Below are some records. Quote exactly the lines from the one that contains "will be asked" through the last, both included, and leave out the pictures.

Start of Records for this task

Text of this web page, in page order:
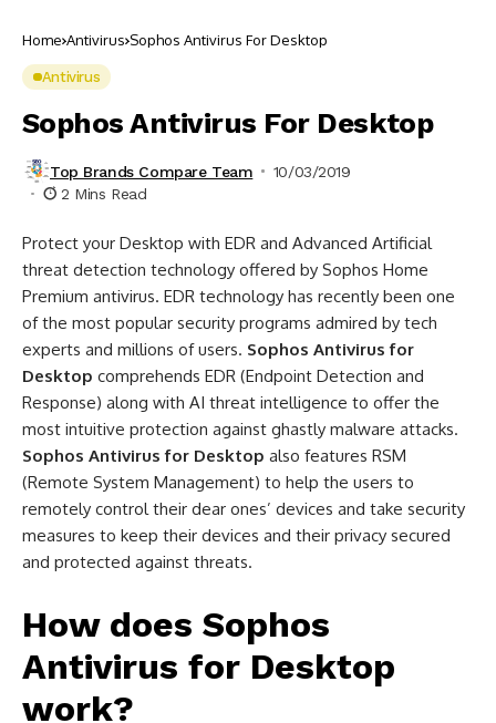
Home Antivirus Sophos Antivirus For Desktop
Antivirus
Sophos Antivirus For Desktop
Top Brands Compare Team
10/03/2019
2 Mins Read
Protect your Desktop with EDR and Advanced Artificial
threat detection technology offered by Sophos Home
Premium antivirus. EDR technology has recently been one
of the most popular security programs admired by tech
experts and millions of users. Sophos Antivirus for
Desktop comprehends EDR (Endpoint Detection and
Response) along with AI threat intelligence to offer the
most intuitive protection against ghastly malware attacks.
Sophos Antivirus for Desktop also features RSM
(Remote System Management) to help the users to
remotely control their dear ones’ devices and take security
measures to keep their devices and their privacy secured
and protected against threats.
How does Sophos
Antivirus for Desktop
work?
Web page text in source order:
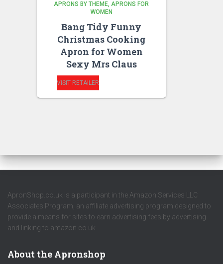
APRONS BY THEME APRONS FOR
WOMEN
Bang Tidy Funny
Christmas Cooking
Apron for Women
Sexy Mrs Claus
VISIT RETAILER
ApronShop.co.uk is a participant in the Amazon Services LLC
Associates Program, an affiliate advertising program designed to
provide a means for sites to earn advertising fees by advertising
and linking to amazon.co.uk.
About the Apronshop
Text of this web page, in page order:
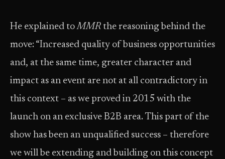
He explained toMMR the reasoning behind the
move: “Increased quality of business opportunities
and, at the same time, greater character and
impact as an event are not at all contradictory in
this context – as we proved in 2015 with the
launch on an exclusive B2B area. This part of the
show has been an unqualified success – therefore
we will be extending and building on this concept
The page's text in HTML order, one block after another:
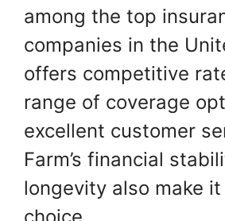
among the top
companies in the
offers competitive
range of coverage
excellent customer
Farm’s financial
longevity also make
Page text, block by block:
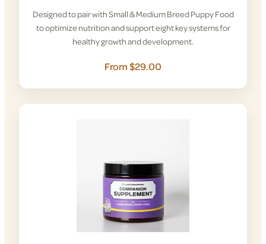
Designed to pair with Small & Medium Breed Puppy Food
to optimize nutrition and support eight key systems for
healthy growth and development.
From $29.00
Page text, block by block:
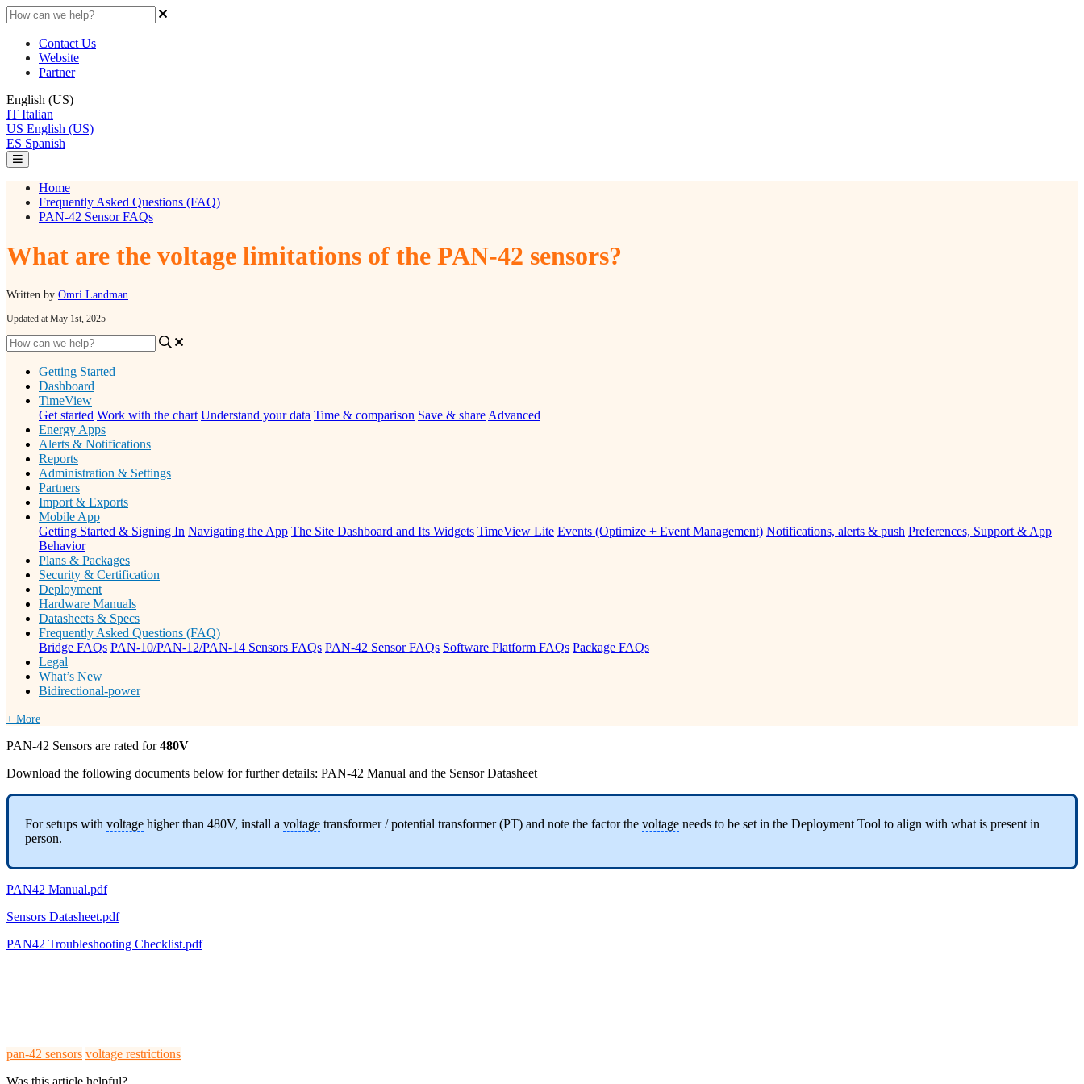
Contact Us
Website
Partner
English (US)
IT Italian
US English (US)
ES Spanish
Home
Frequently Asked Questions (FAQ)
PAN-42 Sensor FAQs
What are the voltage limitations of the PAN-42 sensors?
Written by Omri Landman
Updated at May 1st, 2025
Getting Started
Dashboard
TimeView
Get started Work with the chart Understand your data Time & comparison Save & share Advanced
Energy Apps
Alerts & Notifications
Reports
Administration & Settings
Partners
Import & Exports
Mobile App
Getting Started & Signing In Navigating the App The Site Dashboard and Its Widgets TimeView Lite Events (Optimize + Event Management) Notifications, alerts & push Preferences, Support & App
Behavior
Plans & Packages
Security & Certification
Deployment
Hardware Manuals
Datasheets & Specs
Frequently Asked Questions (FAQ)
Bridge FAQs PAN-10/PAN-12/PAN-14 Sensors FAQs PAN-42 Sensor FAQs Software Platform FAQs Package FAQs
Legal
What’s New
Bidirectional-power
+ More
PAN-42 Sensors are rated for480V
Download the following documents below for further details: PAN-42 Manual and the Sensor Datasheet
For setups with voltage higher than 480V, install a voltage transformer / potential transformer (PT) and note the factor the voltage needs to be set in the Deployment Tool to align with what is present in
person.
PAN42 Manual.pdf
Sensors Datasheet.pdf
PAN42 Troubleshooting Checklist.pdf
pan-42 sensors voltage restrictions
Was this article helpful?
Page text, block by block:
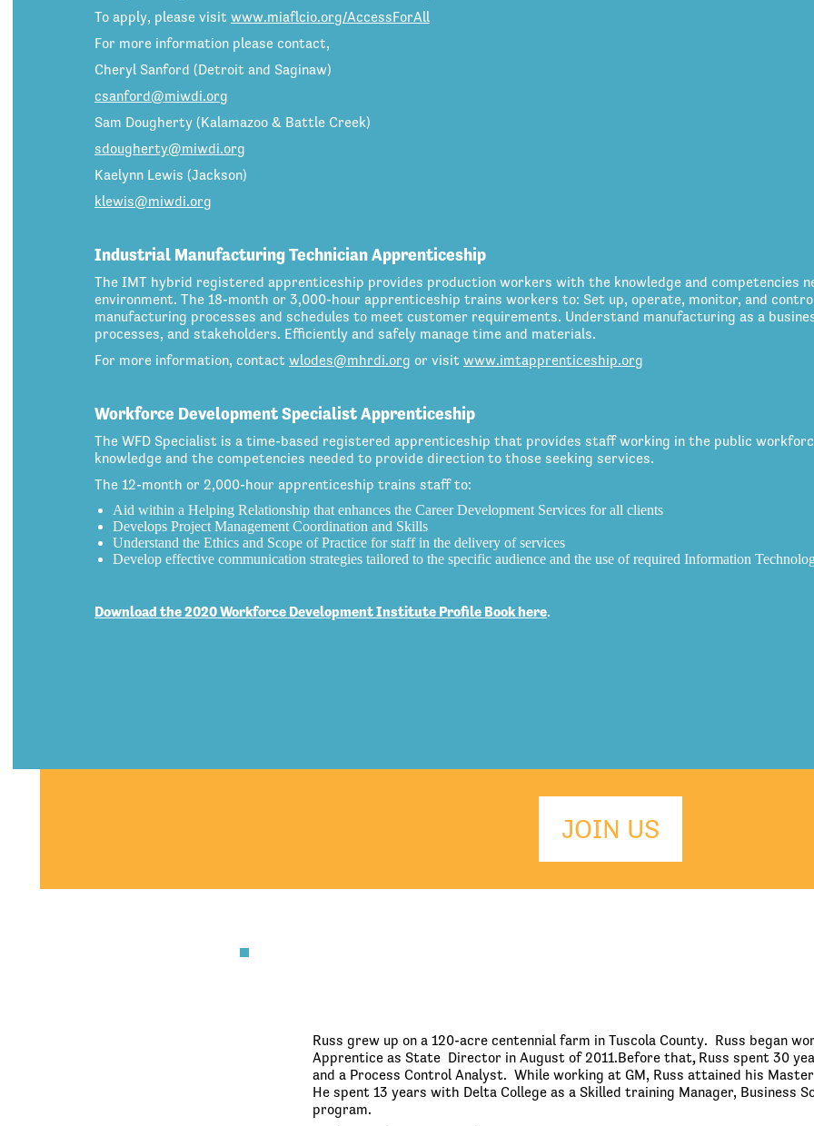
To apply, please visit www.miaflcio.org/AccessForAll
For more information please contact,
Cheryl Sanford (Detroit and Saginaw)
csanford@miwdi.org
Sam Dougherty (Kalamazoo & Battle Creek)
sdougherty@miwdi.org
Kaelynn Lewis (Jackson)
klewis@miwdi.org
Industrial Manufacturing Technician Apprenticeship
The IMT hybrid registered apprenticeship provides production workers with the knowledge and competencies
environment. The 18-month or 3,000-hour apprenticeship trains workers to: Set up, operate, monitor, and
manufacturing processes and schedules to meet customer requirements. Understand manufacturing as a
processes, and stakeholders. Efficiently and safely manage time and materials.
For more information, contact wlodes@mhrdi.org or visit www.imtapprenticeship.org
Workforce Development Specialist Apprenticeship
The WFD Specialist is a time-based registered apprenticeship that provides staff working in the public
knowledge and the competencies needed to provide direction to those seeking services.
The 12-month or 2,000-hour apprenticeship trains staff to:
Aid within a Helping Relationship that enhances the Career Development Services for all clients
Develops Project Management Coordination and Skills
Understand the Ethics and Scope of Practice for staff in the delivery of services
Develop effective communication strategies tailored to the specific audience and the use of required Information
Download the 2020 Workforce Development Institute Profile Book here.
JOIN US
Russ grew up on a 120-acre centennial farm in Tuscola County. Russ began
Apprentice as State Director in August of 2011.Before that, Russ spent 30
and a Process Control Analyst. While working at GM, Russ attained his
He spent 13 years with Delta College as a Skilled training Manager,
program.
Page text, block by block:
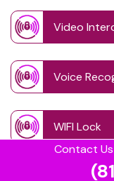
Contact
Video
Voice
WIFI Lock
Wireless
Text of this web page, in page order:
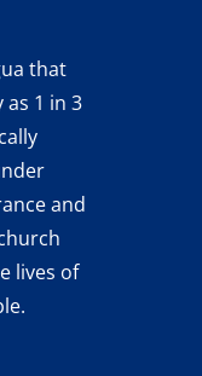
that
as 1 in 3
and
lives of
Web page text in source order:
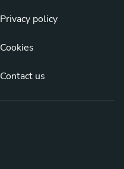
Privacy policy
Cookies
Contact us
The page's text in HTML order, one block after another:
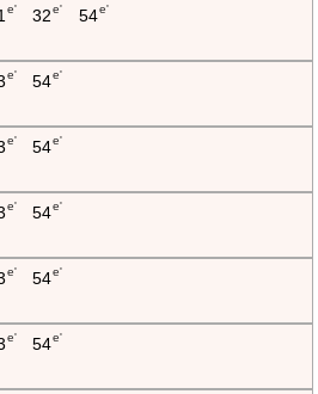
e' 32 e' 54e'
e' 54e'
e' 54e'
e' 54e'
e' 54e'
e' 54e'
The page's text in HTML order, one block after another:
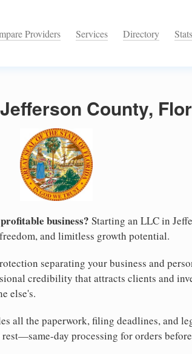
Providers Services Directory Stats
County,
business? Starting an LLC in
and limitless growth potential.
separating your business and
credibility that attracts clients and
else's.
all the paperwork, filing deadlines, and
day processing for orders
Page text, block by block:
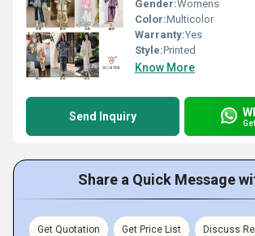
Gender:Womens
Color:Multicolor
Warranty:Yes
Style:Printed
Know More
Send Inquiry
Share a Quick Message
Get Quotation Get Price List Discuss
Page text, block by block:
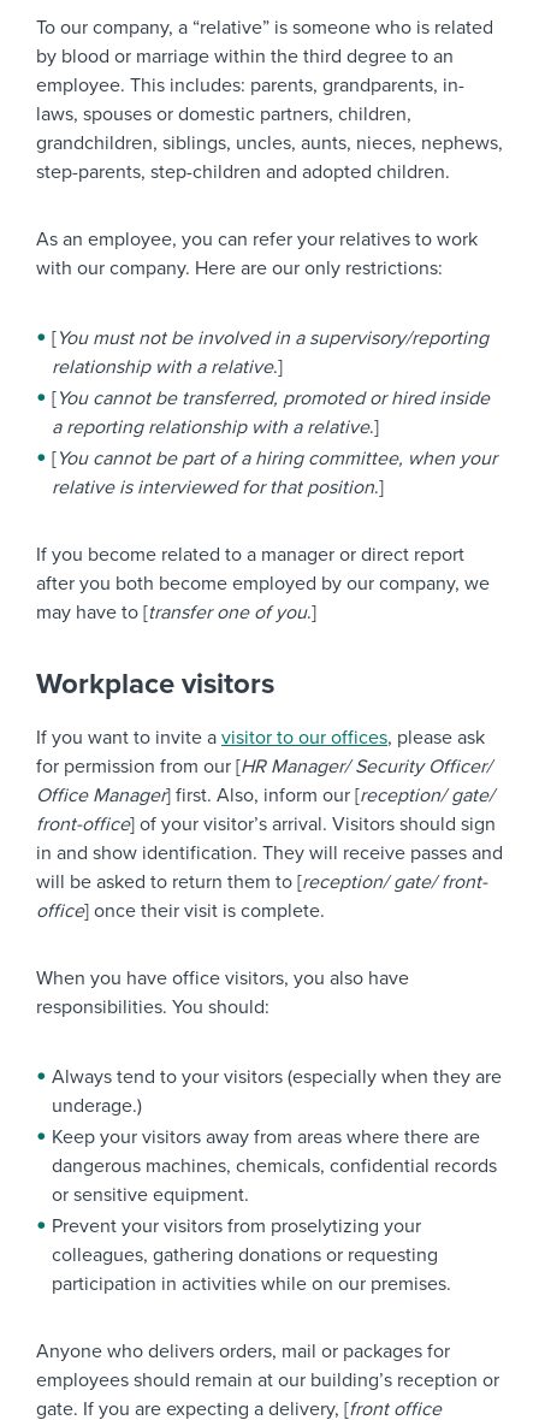
To our company, a “relative” is someone who is related
by blood or marriage within the third degree to an
employee. This includes: parents, grandparents, in-
laws, spouses or domestic partners, children,
grandchildren, siblings, uncles, aunts, nieces, nephews,
step-parents, step-children and adopted children.
As an employee, you can refer your relatives to work
with our company. Here are our only restrictions:
[You must not be involved in a supervisory/reporting
relationship with a relative.]
[You cannot be transferred, promoted or hired inside
a reporting relationship with a relative.]
[You cannot be part of a hiring committee, when your
relative is interviewed for that position.]
If you become related to a manager or direct report
after you both become employed by our company, we
may have to [transfer one of you.]
Workplace visitors
If you want to invite a visitor to our offices, please ask
for permission from our [HR Manager/ Security Officer/
Office Manager] first. Also, inform our [reception/ gate/
front-office] of your visitor’s arrival. Visitors should sign
in and show identification. They will receive passes and
will be asked to return them to [reception/ gate/ front-
office] once their visit is complete.
When you have office visitors, you also have
responsibilities. You should:
Always tend to your visitors (especially when they are
underage.)
Keep your visitors away from areas where there are
dangerous machines, chemicals, confidential records
or sensitive equipment.
Prevent your visitors from proselytizing your
colleagues, gathering donations or requesting
participation in activities while on our premises.
Anyone who delivers orders, mail or packages for
employees should remain at our building’s reception or
gate. If you are expecting a delivery, [front office
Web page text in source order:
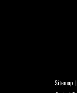
Sitemap |
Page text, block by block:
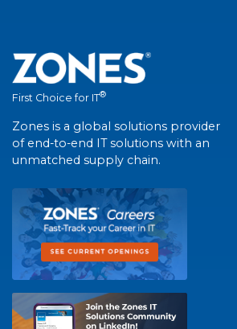
First Choice for IT®
Zones is a global solutions provider
of end-to-end IT solutions with an
unmatched supply chain.

End of Records for this task

## Exercise answer
will be asked to return them to [reception/ gate/ front-
office] once their visit is complete.
When you have office visitors, you also have
responsibilities. You should:
Always tend to your visitors (especially when they are
underage.)
Keep your visitors away from areas where there are
dangerous machines, chemicals, confidential records
or sensitive equipment.
Prevent your visitors from proselytizing your
colleagues, gathering donations or requesting
participation in activities while on our premises.
Anyone who delivers orders, mail or packages for
employees should remain at our building’s reception or
gate. If you are expecting a delivery, [front office
Web page text in source order:
Sitemap |
Page text, block by block:
First Choice for IT®
Zones is a global solutions provider
of end-to-end IT solutions with an
unmatched supply chain.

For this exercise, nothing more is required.